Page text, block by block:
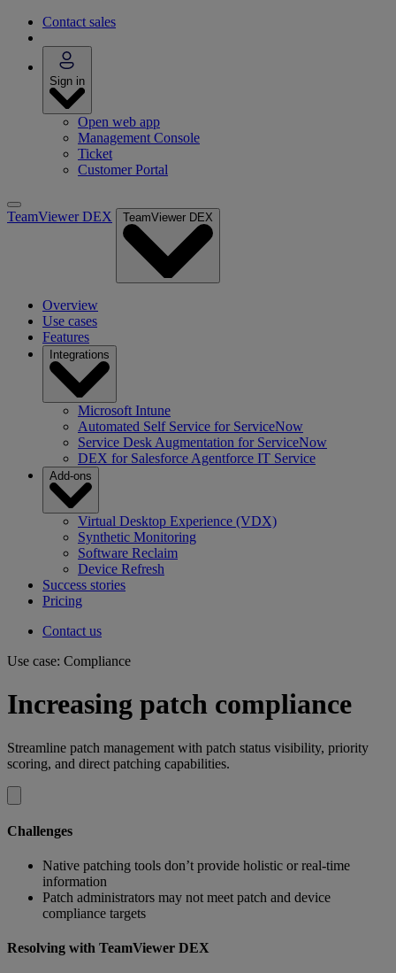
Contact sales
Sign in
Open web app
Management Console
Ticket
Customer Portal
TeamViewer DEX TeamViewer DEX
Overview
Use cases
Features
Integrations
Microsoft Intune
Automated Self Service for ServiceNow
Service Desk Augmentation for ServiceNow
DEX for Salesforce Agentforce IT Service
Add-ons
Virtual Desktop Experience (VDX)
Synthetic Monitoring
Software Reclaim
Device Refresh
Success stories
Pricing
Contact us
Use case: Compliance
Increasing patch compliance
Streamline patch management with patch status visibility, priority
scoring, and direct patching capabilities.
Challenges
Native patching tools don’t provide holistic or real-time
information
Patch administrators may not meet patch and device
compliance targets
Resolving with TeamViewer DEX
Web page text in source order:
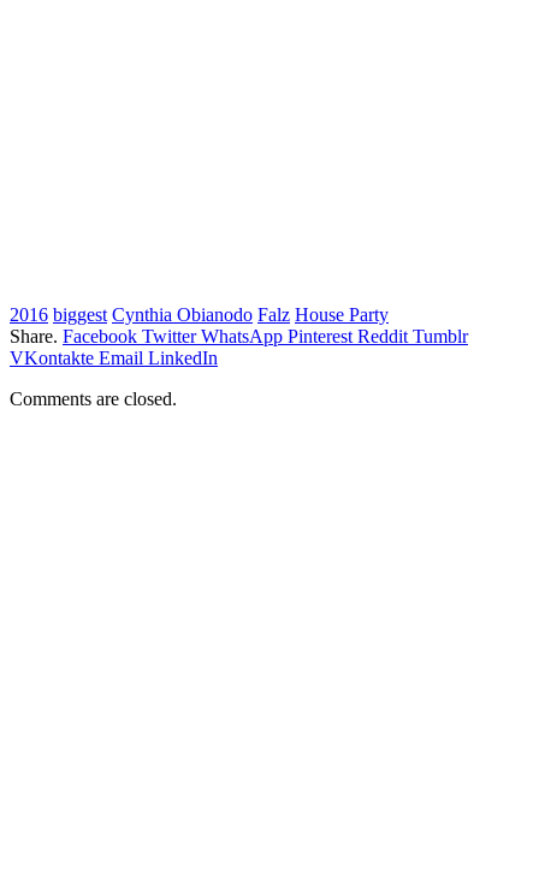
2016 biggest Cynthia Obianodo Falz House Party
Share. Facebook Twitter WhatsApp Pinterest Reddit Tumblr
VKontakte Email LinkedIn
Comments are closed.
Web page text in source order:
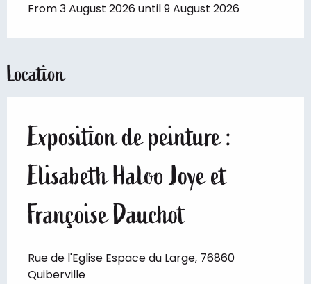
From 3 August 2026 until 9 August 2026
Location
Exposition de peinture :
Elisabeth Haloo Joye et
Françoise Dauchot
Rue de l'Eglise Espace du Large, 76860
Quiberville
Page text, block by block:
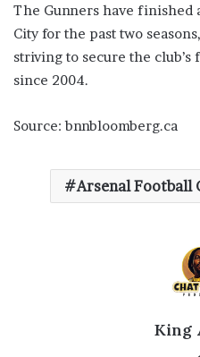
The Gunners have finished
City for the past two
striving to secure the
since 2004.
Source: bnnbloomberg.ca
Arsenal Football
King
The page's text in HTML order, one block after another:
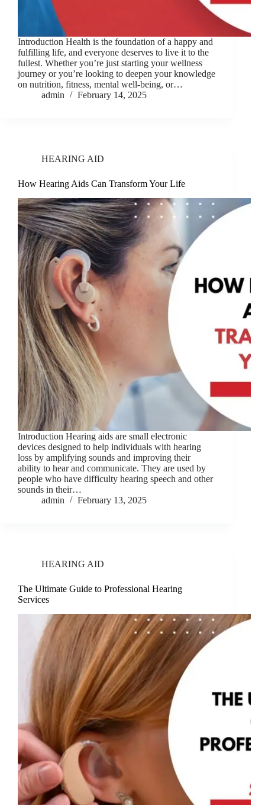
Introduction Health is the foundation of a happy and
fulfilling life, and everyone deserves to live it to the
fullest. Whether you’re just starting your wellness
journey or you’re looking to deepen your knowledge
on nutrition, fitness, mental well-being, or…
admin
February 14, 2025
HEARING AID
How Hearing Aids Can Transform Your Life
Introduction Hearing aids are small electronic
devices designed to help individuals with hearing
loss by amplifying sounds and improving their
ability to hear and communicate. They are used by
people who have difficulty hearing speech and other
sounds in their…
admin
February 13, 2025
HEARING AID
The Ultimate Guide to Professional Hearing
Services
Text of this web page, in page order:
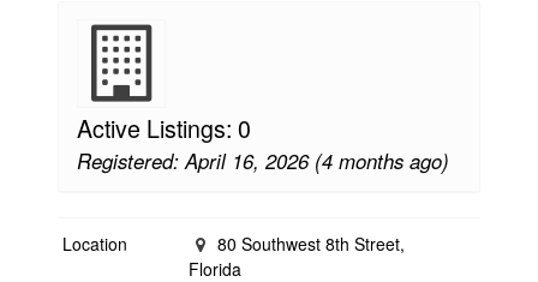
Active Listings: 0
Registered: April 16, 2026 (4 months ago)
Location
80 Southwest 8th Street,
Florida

====

Work item: Count every line in the listing where the string "their" occurs. Give the total alone.

Completed exercise: 2